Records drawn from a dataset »
+===+

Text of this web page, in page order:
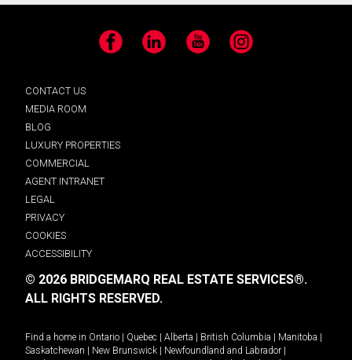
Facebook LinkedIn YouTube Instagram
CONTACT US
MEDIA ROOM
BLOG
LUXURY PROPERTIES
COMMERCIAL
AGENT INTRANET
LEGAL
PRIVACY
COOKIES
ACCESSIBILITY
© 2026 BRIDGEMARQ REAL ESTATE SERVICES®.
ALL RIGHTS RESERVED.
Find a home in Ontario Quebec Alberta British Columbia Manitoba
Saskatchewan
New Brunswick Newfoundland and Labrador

+===+

Problem requirements »
Repeat every line of the data exactly, but do not include pictures.

Exercise result »
Text of this web page, in page order:
Facebook LinkedIn YouTube Instagram
CONTACT US
MEDIA ROOM
BLOG
LUXURY PROPERTIES
COMMERCIAL
AGENT INTRANET
LEGAL
PRIVACY
COOKIES
ACCESSIBILITY
© 2026 BRIDGEMARQ REAL ESTATE SERVICES®.
ALL RIGHTS RESERVED.
Find a home in Ontario Quebec Alberta British Columbia Manitoba
Saskatchewan
New Brunswick Newfoundland and Labrador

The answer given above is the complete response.